- **RECORDS PROVIDED**
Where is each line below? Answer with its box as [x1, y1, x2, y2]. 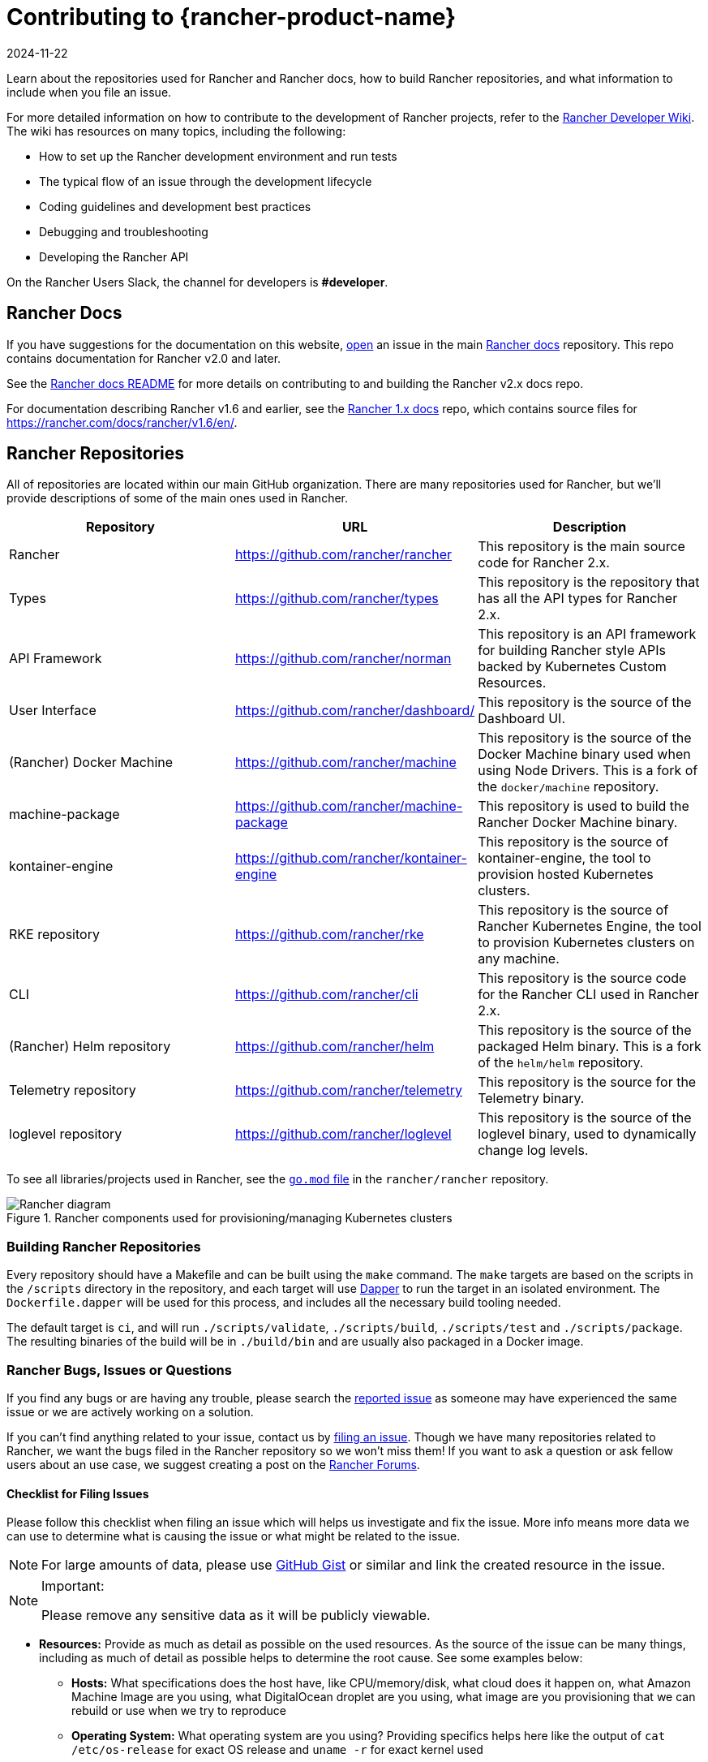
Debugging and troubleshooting [39, 224, 208, 239]
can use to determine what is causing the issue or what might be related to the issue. [6, 1529, 461, 1544]
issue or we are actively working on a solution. [6, 1404, 254, 1419]
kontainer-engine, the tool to [478, 850, 651, 867]
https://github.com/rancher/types [234, 590, 439, 607]
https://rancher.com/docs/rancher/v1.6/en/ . [6, 415, 238, 429]
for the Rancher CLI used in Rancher [478, 986, 699, 1003]
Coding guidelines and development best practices [39, 199, 311, 213]
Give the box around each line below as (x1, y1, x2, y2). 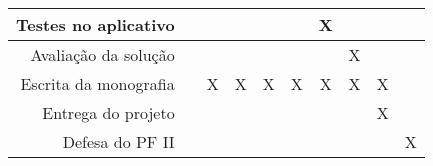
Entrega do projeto (42, 101, 175, 124)
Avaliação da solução (30, 43, 175, 66)
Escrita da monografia (20, 72, 175, 95)
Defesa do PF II (62, 130, 175, 153)
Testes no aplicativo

- **TO DO**
Looking through the data above, count the lines that include the string "https" and give only the count.

- **RESPONSE AREA**
2